Logic Blocks
logic blocks are the core building blocks of every Dale application. Each block represents a self-contained unit of logic that can receive inputs, maintain state, and produce outputs.
What is a Logic Block?
A logic block is an actor — an independent unit of computation that:
- Has its own internal state
- Processes messages asynchronously, one at a time
- Communicates with other blocks through message passing
- Runs concurrently with other blocks without shared mutable state
In C#, a logic block is defined as a class that extends LogicBlockBase.
Creating a Logic Block
A minimal logic block looks like this:
[LogicBlockInfo("My Block", "settings-line")]
public class MyBlock : LogicBlockBase
{
public MyBlock(ILogger logger) : base(logger) { }
protected override void Ready()
{
// Called when the block is configured and ready to run
}
}The LogicBlockInfo attribute provides metadata used by the Dashboard, and the Ready() method is where you set up your block's runtime behavior.
Lifecycle
logic blocks follow a well-defined lifecycle with three key methods you can override:
| Method | When it runs | Typical use |
|---|---|---|
Starting() | After the block is initialized | One-time setup, opening connections |
Ready() | After configuration is applied and the block is ready to run | Attach event handlers, start processing |
Stopping() | Before the block is removed | Clean up resources, close connections |
Ready() is abstract and must be overridden in every logic block. Starting() and Stopping() are virtual and can be overridden when needed.

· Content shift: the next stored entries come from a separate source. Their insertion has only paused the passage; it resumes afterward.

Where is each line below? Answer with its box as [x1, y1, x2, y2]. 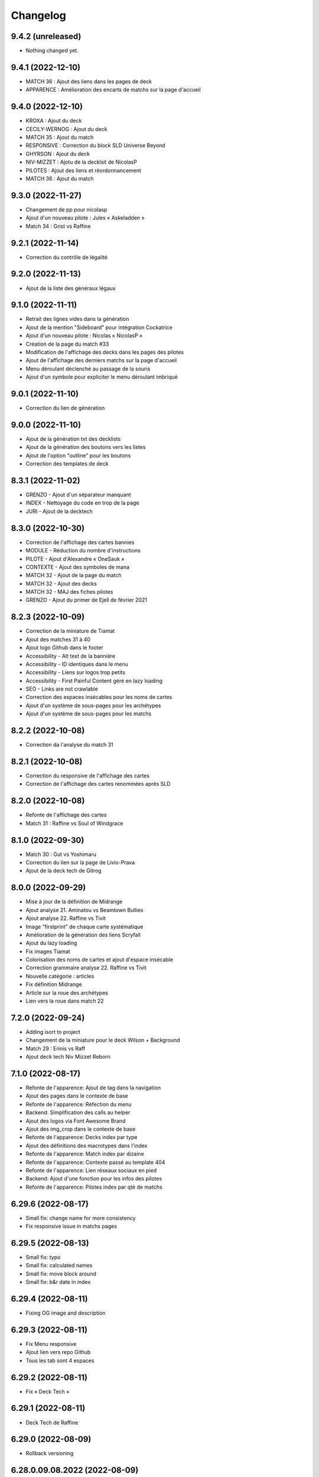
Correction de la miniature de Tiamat [25, 627, 115, 635]
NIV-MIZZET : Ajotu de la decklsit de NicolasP [25, 158, 137, 165]
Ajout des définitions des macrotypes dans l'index [25, 1142, 148, 1149]
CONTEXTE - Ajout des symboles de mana [25, 563, 130, 570]
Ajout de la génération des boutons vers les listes [25, 444, 146, 451]
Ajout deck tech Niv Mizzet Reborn [25, 1053, 110, 1060]
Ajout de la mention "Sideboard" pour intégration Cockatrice [25, 324, 172, 331]
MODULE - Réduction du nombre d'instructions [25, 547, 141, 554]
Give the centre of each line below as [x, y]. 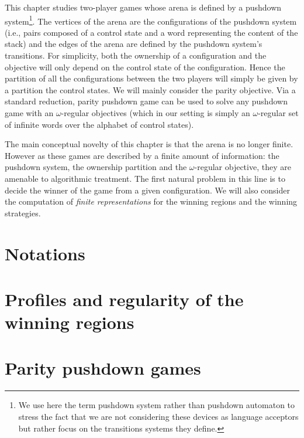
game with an [29, 113]
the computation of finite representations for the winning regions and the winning [151, 201]
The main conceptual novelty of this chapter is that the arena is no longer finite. [149, 144]
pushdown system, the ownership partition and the [96, 167]
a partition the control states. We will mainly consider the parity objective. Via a [150, 89]
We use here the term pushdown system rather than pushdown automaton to [157, 405]
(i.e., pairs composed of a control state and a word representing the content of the [151, 32]
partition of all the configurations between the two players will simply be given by [151, 78]
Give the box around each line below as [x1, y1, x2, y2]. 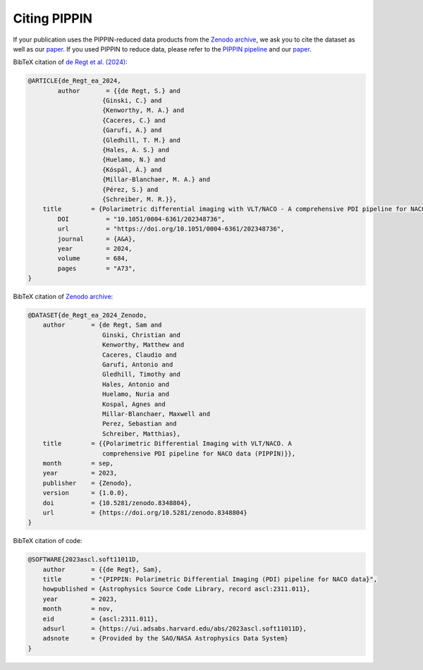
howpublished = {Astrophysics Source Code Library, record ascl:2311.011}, [42, 585, 311, 593]
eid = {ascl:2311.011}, [42, 614, 159, 623]
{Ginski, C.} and [102, 97, 162, 105]
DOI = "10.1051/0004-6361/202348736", [57, 215, 226, 223]
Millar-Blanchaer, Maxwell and [102, 410, 211, 418]
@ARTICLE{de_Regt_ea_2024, [27, 77, 121, 85]
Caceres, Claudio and [102, 351, 177, 359]
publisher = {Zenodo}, [42, 479, 133, 487]
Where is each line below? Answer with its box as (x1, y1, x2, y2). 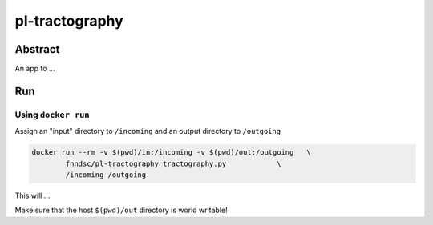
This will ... (14, 191, 51, 200)
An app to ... (14, 64, 55, 74)
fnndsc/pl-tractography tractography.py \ (65, 159, 281, 168)
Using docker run (14, 109, 90, 120)
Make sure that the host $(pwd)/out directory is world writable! (14, 205, 228, 215)
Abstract (14, 42, 60, 56)
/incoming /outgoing (65, 170, 147, 179)
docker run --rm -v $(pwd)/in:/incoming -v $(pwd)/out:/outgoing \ (31, 148, 311, 157)
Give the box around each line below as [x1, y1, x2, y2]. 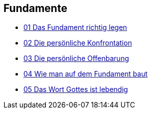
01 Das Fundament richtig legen [23, 23, 127, 32]
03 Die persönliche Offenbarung [23, 54, 129, 63]
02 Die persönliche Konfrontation [23, 38, 132, 47]
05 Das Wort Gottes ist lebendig [23, 85, 128, 94]
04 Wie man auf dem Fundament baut [23, 69, 148, 78]
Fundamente [3, 2, 67, 14]
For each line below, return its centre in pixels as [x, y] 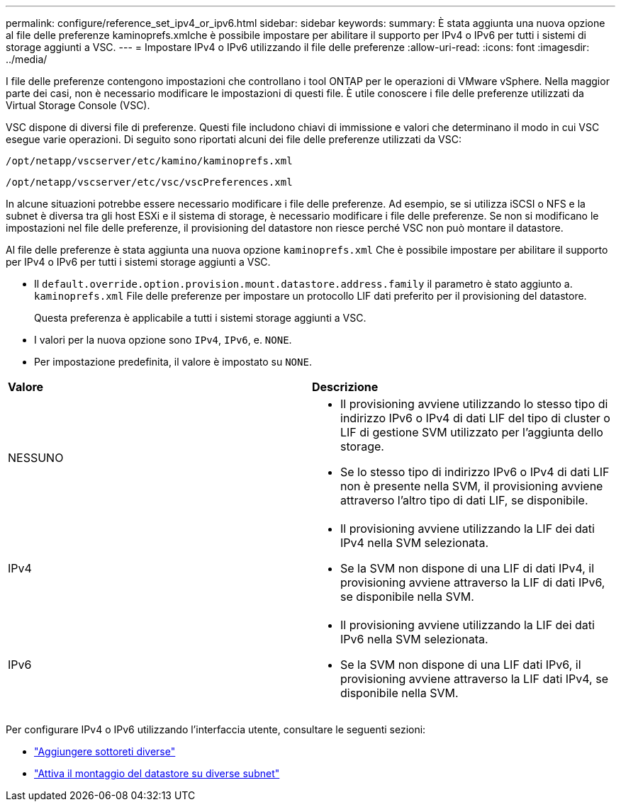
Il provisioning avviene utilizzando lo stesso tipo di [474, 404]
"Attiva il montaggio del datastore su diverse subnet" [157, 773]
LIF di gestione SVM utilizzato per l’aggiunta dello [472, 432]
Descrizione [345, 387]
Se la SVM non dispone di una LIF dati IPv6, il [461, 665]
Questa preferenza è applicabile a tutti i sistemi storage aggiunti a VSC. [200, 318]
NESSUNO [36, 458]
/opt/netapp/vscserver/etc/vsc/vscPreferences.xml [149, 182]
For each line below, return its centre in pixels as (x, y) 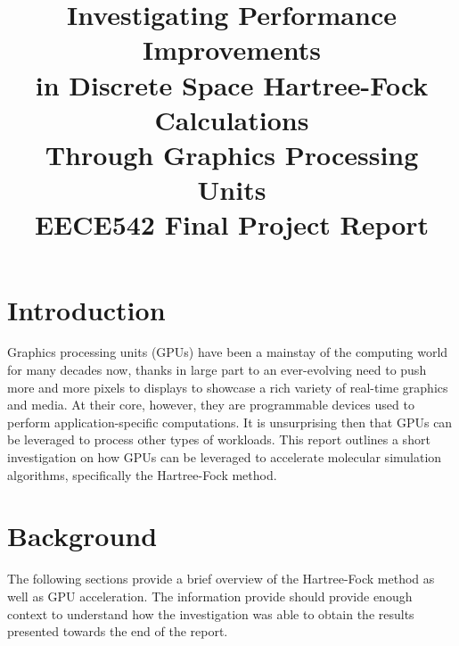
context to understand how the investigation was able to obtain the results (211, 613)
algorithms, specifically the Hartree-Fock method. (142, 474)
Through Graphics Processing (232, 154)
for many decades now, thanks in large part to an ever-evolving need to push (217, 370)
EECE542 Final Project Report (232, 224)
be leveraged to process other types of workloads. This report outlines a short (219, 439)
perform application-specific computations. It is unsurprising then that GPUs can (230, 422)
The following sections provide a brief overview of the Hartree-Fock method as (221, 579)
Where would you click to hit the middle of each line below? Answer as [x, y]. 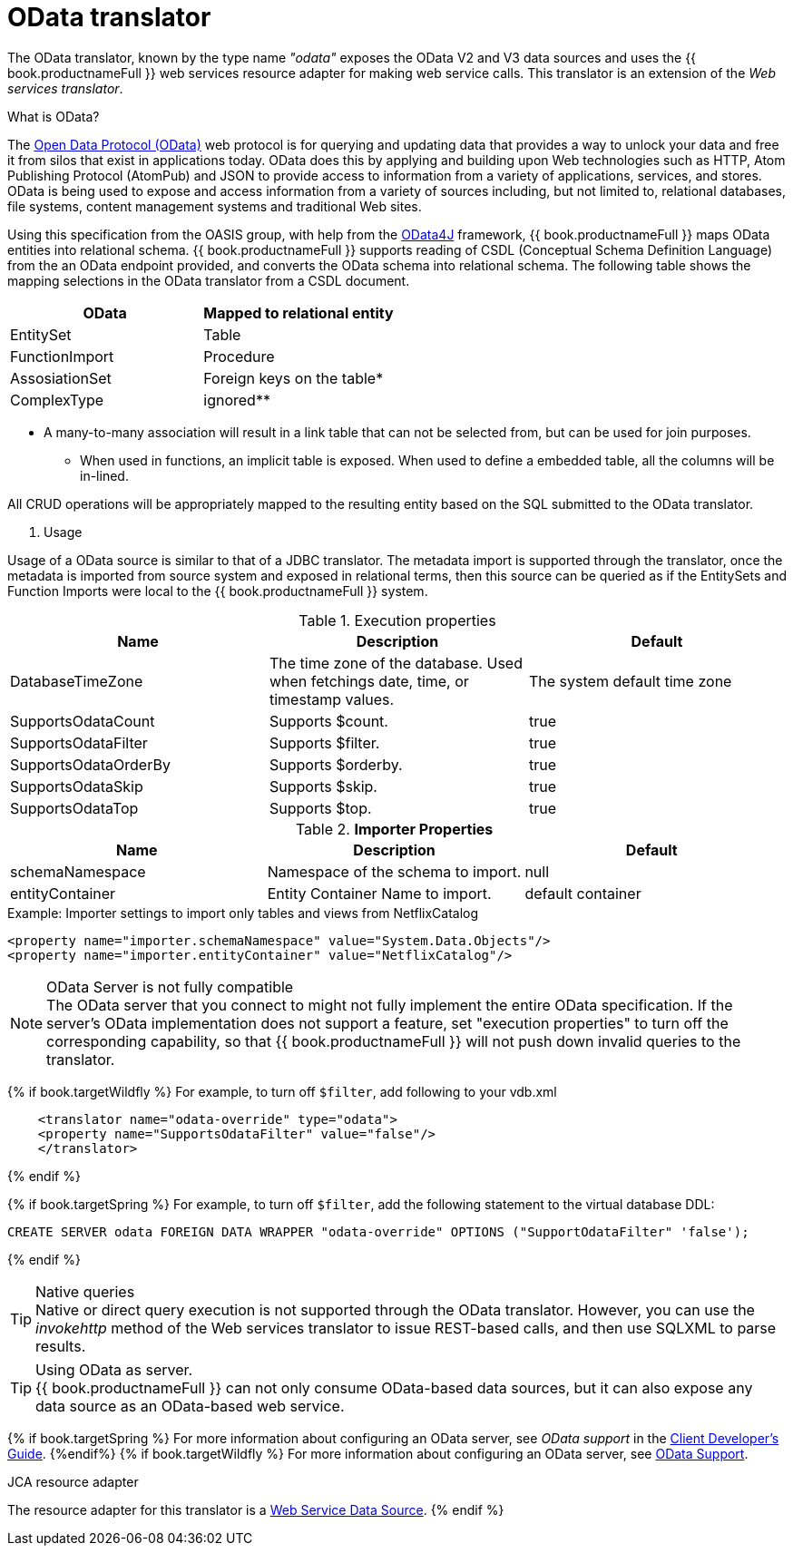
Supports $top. [320, 808]
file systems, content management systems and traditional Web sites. [215, 206]
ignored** [237, 400]
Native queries [85, 1291]
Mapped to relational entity [299, 313]
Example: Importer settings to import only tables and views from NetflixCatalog [243, 913]
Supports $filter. [324, 742]
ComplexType [57, 400]
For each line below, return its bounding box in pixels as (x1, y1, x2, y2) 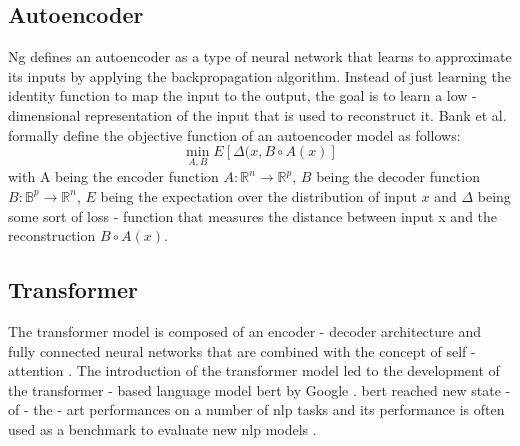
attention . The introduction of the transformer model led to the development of (8, 360, 500, 381)
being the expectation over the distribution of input (100, 185, 417, 206)
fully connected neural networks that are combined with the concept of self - (8, 340, 476, 361)
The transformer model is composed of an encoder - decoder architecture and (8, 320, 481, 341)
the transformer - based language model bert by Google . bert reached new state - (8, 379, 511, 400)
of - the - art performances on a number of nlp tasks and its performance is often (8, 399, 505, 420)
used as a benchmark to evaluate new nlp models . (8, 418, 317, 439)
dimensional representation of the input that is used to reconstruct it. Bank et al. (8, 104, 507, 125)
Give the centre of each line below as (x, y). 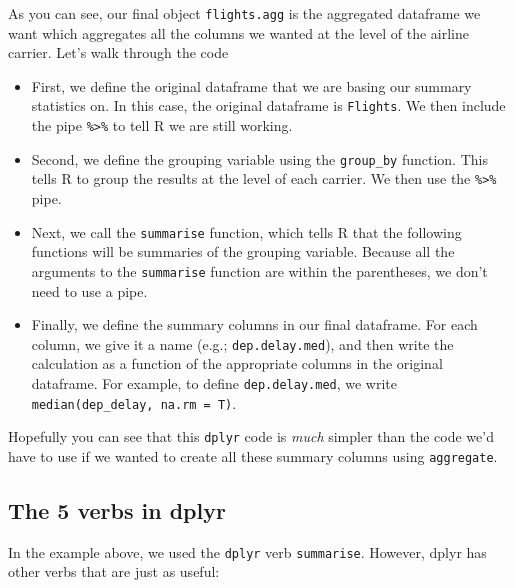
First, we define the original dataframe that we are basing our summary (251, 85)
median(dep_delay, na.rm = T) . (134, 402)
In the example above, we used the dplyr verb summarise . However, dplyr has (247, 551)
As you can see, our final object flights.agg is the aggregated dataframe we (244, 13)
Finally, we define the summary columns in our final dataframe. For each (254, 324)
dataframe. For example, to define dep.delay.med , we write (214, 383)
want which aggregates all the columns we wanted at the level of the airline (239, 32)
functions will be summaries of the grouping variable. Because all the (243, 251)
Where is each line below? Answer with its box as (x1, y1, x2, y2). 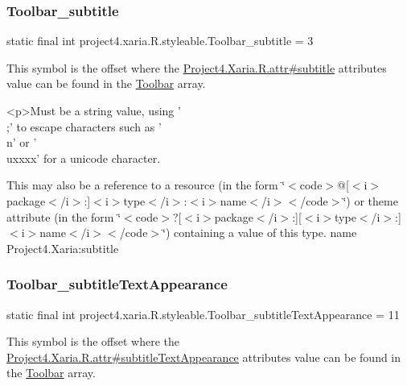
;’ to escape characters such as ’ (6, 118, 162, 135)
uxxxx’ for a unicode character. (6, 149, 161, 166)
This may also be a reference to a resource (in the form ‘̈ (6, 176, 286, 193)
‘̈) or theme (343, 192, 398, 209)
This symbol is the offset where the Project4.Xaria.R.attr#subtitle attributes (6, 59, 387, 76)
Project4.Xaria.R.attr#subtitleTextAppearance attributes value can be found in (6, 348, 401, 365)
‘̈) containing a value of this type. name (162, 224, 357, 241)
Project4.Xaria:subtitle (6, 239, 119, 256)
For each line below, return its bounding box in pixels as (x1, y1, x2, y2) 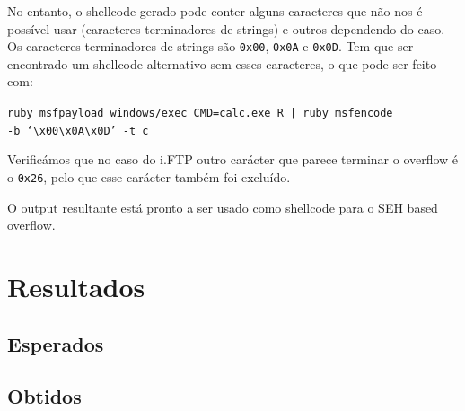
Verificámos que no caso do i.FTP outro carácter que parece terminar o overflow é (7, 150, 459, 169)
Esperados (7, 329, 104, 357)
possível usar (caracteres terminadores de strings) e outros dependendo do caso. (7, 19, 445, 38)
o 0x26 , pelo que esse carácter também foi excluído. (7, 167, 291, 186)
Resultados (7, 267, 145, 304)
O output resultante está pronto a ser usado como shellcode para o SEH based (7, 197, 438, 216)
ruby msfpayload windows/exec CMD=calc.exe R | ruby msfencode (7, 107, 393, 120)
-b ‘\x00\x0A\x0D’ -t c (7, 124, 149, 137)
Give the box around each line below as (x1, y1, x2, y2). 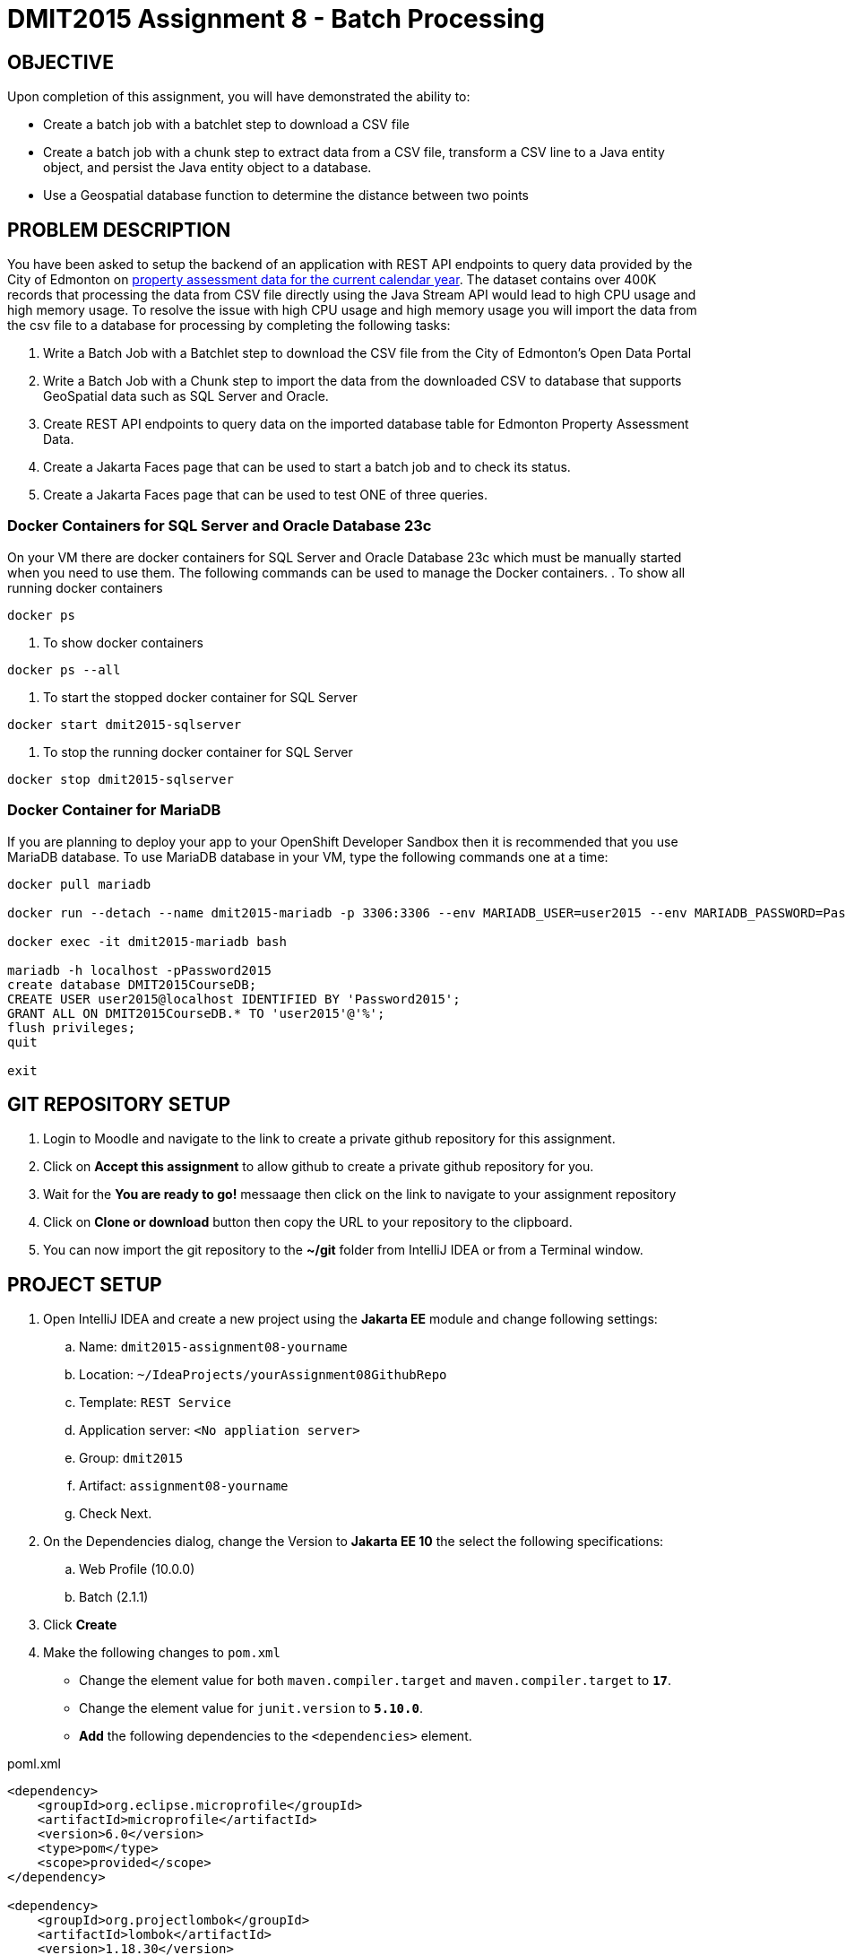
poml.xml (7, 1756, 61, 1772)
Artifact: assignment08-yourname (79, 1478, 289, 1494)
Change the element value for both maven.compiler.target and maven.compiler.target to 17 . (79, 1673, 672, 1689)
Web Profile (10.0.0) (79, 1561, 195, 1577)
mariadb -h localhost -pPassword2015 (7, 962, 272, 977)
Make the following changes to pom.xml (43, 1645, 281, 1661)
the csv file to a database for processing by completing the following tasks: (7, 317, 451, 334)
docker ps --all (7, 662, 121, 677)
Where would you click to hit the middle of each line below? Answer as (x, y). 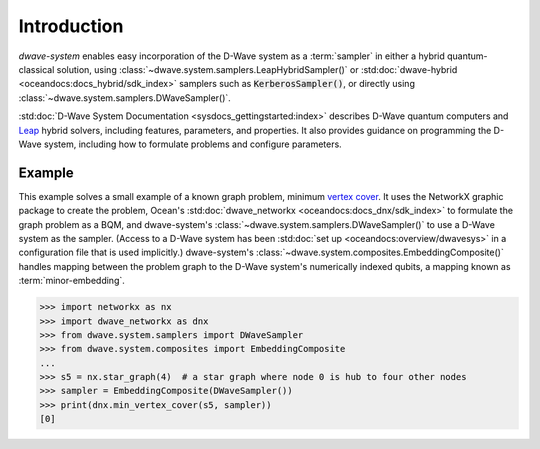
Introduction (71, 26)
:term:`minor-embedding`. (71, 281)
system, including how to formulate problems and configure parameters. (192, 144)
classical (36, 69)
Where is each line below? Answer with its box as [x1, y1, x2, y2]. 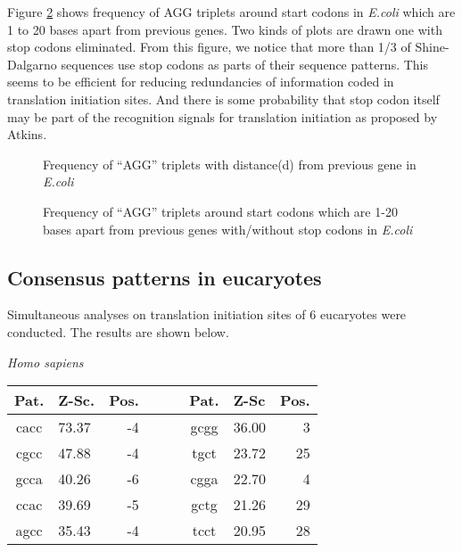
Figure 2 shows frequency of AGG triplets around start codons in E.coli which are [7, 3, 456, 21]
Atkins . [7, 125, 47, 144]
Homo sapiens [7, 352, 84, 371]
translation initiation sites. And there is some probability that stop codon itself [7, 89, 440, 108]
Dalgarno [7, 54, 57, 73]
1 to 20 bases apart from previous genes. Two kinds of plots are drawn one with [7, 20, 442, 38]
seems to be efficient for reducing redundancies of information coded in [7, 72, 394, 91]
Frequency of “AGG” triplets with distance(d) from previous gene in [43, 154, 417, 173]

[LogicBlockInfo("Sensor Reader", "sensor-line")]
public class SensorReader : LogicBlockBase
{
public SensorReader(ILogger logger) : base(logger) { }
protected override void Starting()
{
Logger.LogInformation("SensorReader is starting up");
}
protected override void Ready()
{
// Set up event handlers and begin processing
}
protected override void Stopping()
{
Logger.LogInformation("SensorReader is shutting down");
}
}LogicBlockInfo Attribute
The [LogicBlockInfo] attribute provides display metadata for the Dashboard. It is optional — if omitted, the class name is used as the display name and a generic icon is shown.
[LogicBlockInfo("My Block", "settings-line")]| Parameter | Description |
|---|---|
defaultName | The display name shown in the Dashboard. Defaults to the class name if omitted. |
icon | A Remixicon name without the ri- prefix (e.g., "battery-2-line", "charging-pile-line"). A generic icon is used if omitted. |
Thread Safety
Because logic blocks are actors, message processing is inherently single-threaded within each block. All property changes and message handling happen inside the actor context automatically.
However, if you need to execute code from an external callback or event (such as an OS event or a timer) back into the actor context, use the synchronization helpers:
// Execute an action inside the actor context
InvokeSynchronized(() =>
{
// Safe to modify state here
MyOutput.Value = newValue;
});
// Execute an action inside the actor context after a delay
InvokeSynchronizedAfter(() =>
{
// This runs on the actor thread after the specified delay
MyOutput.Value = delayedValue;
}, TimeSpan.FromSeconds(5));InvokeSynchronized(Action)queues the action to run on the actor's thread.InvokeSynchronizedAfter(Action, TimeSpan)queues the action to run on the actor's thread after the specified delay.
These methods ensure that state mutations are always safe, even when triggered by external events.
Dependency Injection
logic blocks are resolved through dependency injection. You register them in a class that implements IConfigureServices:
public class DependencyInjection : IConfigureServices
{
public void ConfigureServices(IServiceCollection services)
{
services.AddTransient<MyBlock>();
}
}Key rules:
- logic blocks must be registered as
Transient. The runtime creates a new instance for each block placed in a project. - External services (HTTP clients, database connections, custom services) can be injected through the constructor alongside the required
ILogger.
public class MyBlock : LogicBlockBase
{
private readonly IMyService _myService;
public MyBlock(ILogger logger, IMyService myService) : base(logger)
{
_myService = myService;
}
protected override void Ready()
{
// Use _myService here
}
}Using the Dale CLI
The fastest way to create a new logic block is with the dale CLI:
dale add logicblock MyBlockThis scaffolds a new logic block class with the correct base class, attribute, and lifecycle methods already in place.
For CLI installation and full command reference, see the Installation page.